If you aren’t sure how to approach the topic of going to rehab, or you feel uncomfortable with the process, you aren’t alone. Telling your family you’re going to rehab is an important conversation to have, and it’s normal to feel nervous about it. Consider the following suggestions to help you prepare to have the conversation with them.

Choose An Appropriate Time And Place

Telling your family about rehab may be a quick or in-depth conversation, depending on your family and how much they know about addiction in general and your personal experience with it. Regardless of how the conversation goes, it may include questions and back-and-forth chatter.
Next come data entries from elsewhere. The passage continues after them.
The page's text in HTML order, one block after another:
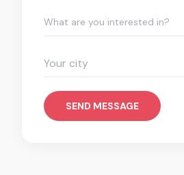
What are you interested in?
SEND MESSAGE
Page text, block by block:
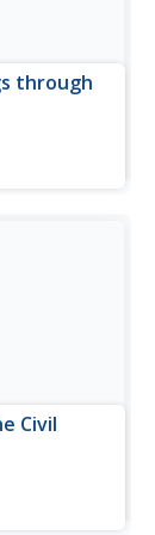
through
the Civil
Civil
King Jr.
various
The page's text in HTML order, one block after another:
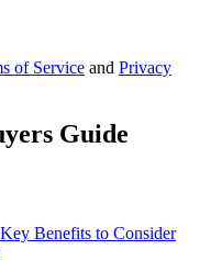
of Service and Privacy
Guide
Benefits to Consider
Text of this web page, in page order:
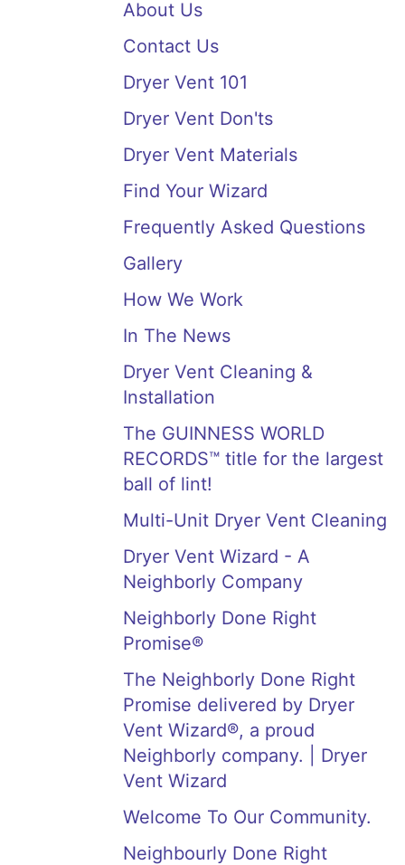
About Us
Contact Us
Dryer Vent 101
Dryer Vent Don'ts
Dryer Vent Materials
Find Your Wizard
Frequently Asked Questions
Gallery
How We Work
In The News
Dryer Vent Cleaning &
Installation
The GUINNESS WORLD
RECORDS™ title for the largest
ball of lint!
Multi-Unit Dryer Vent Cleaning
Dryer Vent Wizard - A
Neighborly Company
Neighborly Done Right
Promise®
The Neighborly Done Right
Promise delivered by Dryer
Vent Wizard®, a proud
Neighborly company. | Dryer
Vent Wizard
Welcome To Our Community.
Neighbourly Done Right
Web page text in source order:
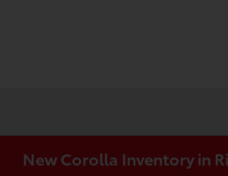
New Corolla Inventory in
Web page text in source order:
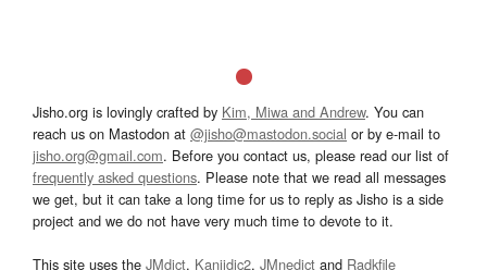
Jisho.org is lovingly crafted by Kim, Miwa and Andrew. You can
reach us on Mastodon at @jisho@mastodon.social or by e-mail to
jisho.org@gmail.com. Before you contact us, please read our list of
frequently asked questions. Please note that we read all messages
we get, but it can take a long time for us to reply as Jisho is a side
project and we do not have very much time to devote to it.
This site uses the JMdict, Kanjidic2, JMnedict and Radkfile
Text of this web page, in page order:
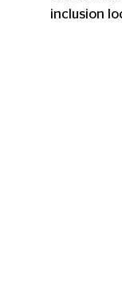
inclusion
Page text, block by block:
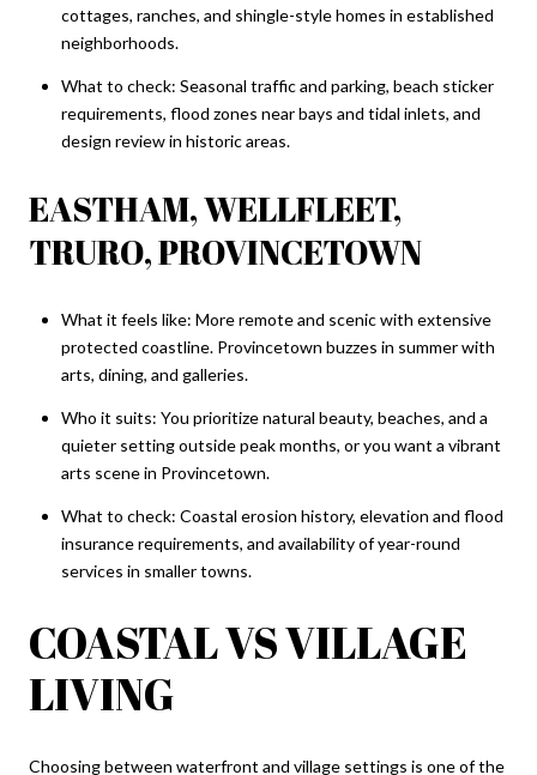
cottages, ranches, and shingle-style homes in established
neighborhoods.
What to check: Seasonal traffic and parking, beach sticker
requirements, flood zones near bays and tidal inlets, and
design review in historic areas.
EASTHAM, WELLFLEET,
TRURO, PROVINCETOWN
What it feels like: More remote and scenic with extensive
protected coastline. Provincetown buzzes in summer with
arts, dining, and galleries.
Who it suits: You prioritize natural beauty, beaches, and a
quieter setting outside peak months, or you want a vibrant
arts scene in Provincetown.
What to check: Coastal erosion history, elevation and flood
insurance requirements, and availability of year-round
services in smaller towns.
COASTAL VS VILLAGE
LIVING
Choosing between waterfront and village settings is one of the
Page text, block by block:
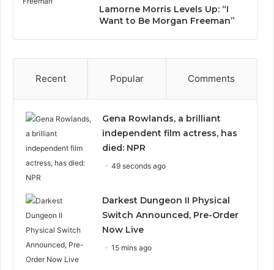
Lamorne Morris Levels Up: “I
Want to Be Morgan Freeman”
Recent Popular Comments
Gena Rowlands, a brilliant
independent film actress, has
died: NPR
49 seconds ago
Darkest Dungeon II Physical
Switch Announced, Pre-Order
Now Live
15 mins ago
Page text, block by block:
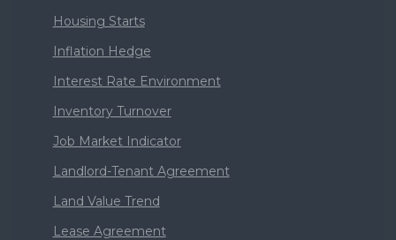
Housing Starts
Inflation Hedge
Interest Rate Environment
Inventory Turnover
Job Market Indicator
Landlord-Tenant Agreement
Land Value Trend
Lease Agreement
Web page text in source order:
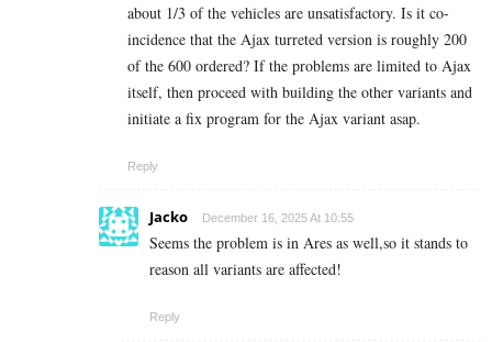
about 1/3 of the vehicles are unsatisfactory. Is it co-
incidence that the Ajax turreted version is roughly 200
of the 600 ordered? If the problems are limited to Ajax
itself, then proceed with building the other variants and
initiate a fix program for the Ajax variant asap.
Reply
Jacko December 16, 2025 At 10:55
Seems the problem is in Ares as well,so it stands to
reason all variants are affected!
Reply
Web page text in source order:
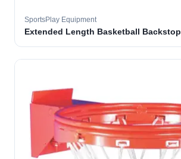
SportsPlay Equipment
Extended Length Basketball Backstop
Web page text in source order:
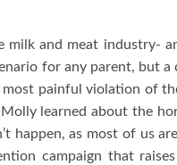
and meat industry-
for any parent, but
painful violation of
learned about the
happen, as most of us
campaign that
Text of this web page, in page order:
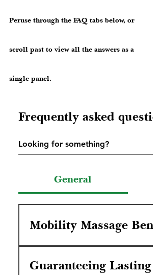
Peruse through the FAQ tabs below, or
scroll past to view all the answers as a
single panel.
Frequently asked
General
Mobility Massage
You will feel relief from
and motivated to make the
Guaranteeing Lasting

To give the conversation the undivided attention it deserves, choose a safe and comfortable setting that allows for time flexibility. For example, it’s not suggested that you have the conversation in a loud, busy restaurant, where dinner is rushed because you have show tickets later that evening. Instead, opt for a calm environment, which will, in turn, help you relax throughout.
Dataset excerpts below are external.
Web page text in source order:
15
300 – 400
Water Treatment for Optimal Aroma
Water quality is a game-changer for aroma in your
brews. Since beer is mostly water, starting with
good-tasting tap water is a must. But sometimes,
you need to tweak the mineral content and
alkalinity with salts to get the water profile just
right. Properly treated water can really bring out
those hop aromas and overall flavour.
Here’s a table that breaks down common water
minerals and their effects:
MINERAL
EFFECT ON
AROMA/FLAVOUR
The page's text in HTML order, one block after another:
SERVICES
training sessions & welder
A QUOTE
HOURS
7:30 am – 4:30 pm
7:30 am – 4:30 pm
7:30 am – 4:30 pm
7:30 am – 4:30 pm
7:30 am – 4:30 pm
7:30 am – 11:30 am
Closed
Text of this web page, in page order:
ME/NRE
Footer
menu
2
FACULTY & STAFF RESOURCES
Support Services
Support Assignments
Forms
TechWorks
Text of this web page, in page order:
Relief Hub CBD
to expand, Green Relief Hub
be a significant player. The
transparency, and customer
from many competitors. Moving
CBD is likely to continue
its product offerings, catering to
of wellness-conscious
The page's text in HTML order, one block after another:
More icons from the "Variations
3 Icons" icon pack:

The time and place should work for you, not only your family. If you feel more comfortable being active, perhaps you can have the conversation while on a walk outdoors. If you’d prefer to tell one family member at a time, such as your mom first, then your dad, you can do that as well. There’s no right or wrong way to have the conversation, but there are ways that will feel better for you.

Talk About Your Rehab Plan And The Treatment Center

As you talk about your decision, you can provide your family with information about the rehab center you plan to attend. If there’s a reason why you chose that particular center, share it with them, whether it’s for a specific program, health insurance reasons, and/or its close proximity to your home. Provide them with the facility’s website, if applicable, so they can learn more on their own. Mention how long you’ll be in treatment and when you’re going, so they can expect and prepare for it.
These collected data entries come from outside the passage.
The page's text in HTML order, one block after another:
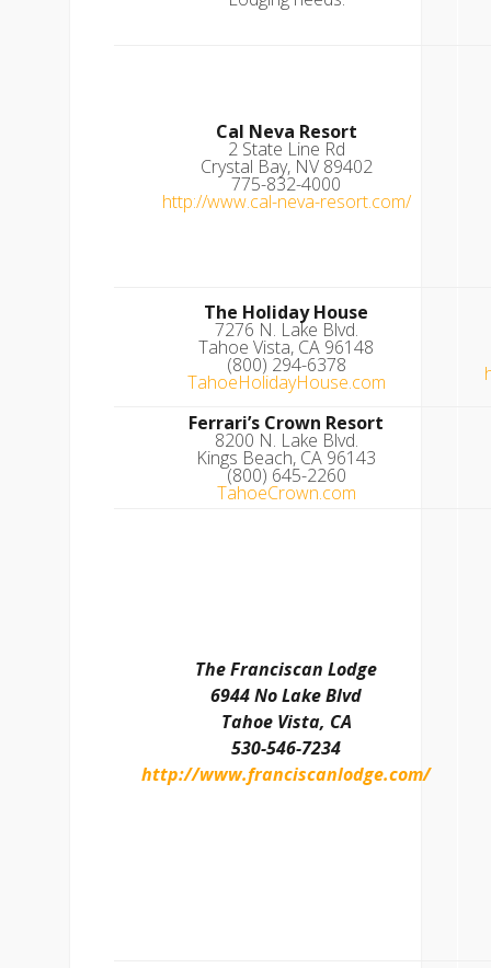
Cal Neva Resort
2 State Line Rd
Crystal Bay, NV 89402
775-832-4000
http://www.cal-neva-resort.com/
The Holiday House
7276 N. Lake Blvd.
Tahoe Vista, CA 96148
(800) 294-6378
TahoeHolidayHouse.com
Ferrari’s Crown Resort
8200 N. Lake Blvd.
Kings Beach, CA 96143
(800) 645-2260
TahoeCrown.com
The Franciscan Lodge
6944 No Lake Blvd
Tahoe Vista, CA
530-546-7234
http://www.franciscanlodge.com/

Share Your Intentions For Going To Rehab

It may seem obvious that you’re interested in going to rehab to overcome addiction, but your family may wonder, “Why now?” You can tell them as much or as little as you feel comfortable with. Addiction is an individual experience, and perhaps you had to reach your personal rock bottom before asking for help. Maybe you had a recent wake-up call after an experience, or perhaps you had a relapse after many years of sobriety. You might have recently broken up with a partner, moved, or lost your job, which caused your addiction to escalate. Or, you may have had a bout of positive changes, such as a promotion, the start of a new relationship, or the birth of a child, and lost your footing in recovery. You can share your story with your family, or you can simply say that you’re going because you’re ready.

Set Realistic Expectations

It’s impossible to predict the future, whether you have a substance use disorder (SUD) or not. Going to rehab is a major first step toward recovery, but sobriety is a journey that happens one day at a time. Like everyday life, in recovery you’ll have ups and downs, and emotional highs and lows. Your family may be excited for you to have a new start, and if they are, that’s fantastic—but it’s also important to help them understand the reality of the journey you’re on.

Treatment often continues after inpatient rehab with a partial hospitalization program (PHP) or another form of outpatient care. You’ll likely be encouraged to join a peer-led support group like Alcoholics Anonymous (AA) or Narcotics Anonymous (NA), where it’s encouraged to attend meetings throughout the week. You may decide to temporarily reside in a halfway house or transitional living facility and/or seek out therapy as you continue your healing. Treatment doesn’t end when you leave rehab, and it’s important they know that.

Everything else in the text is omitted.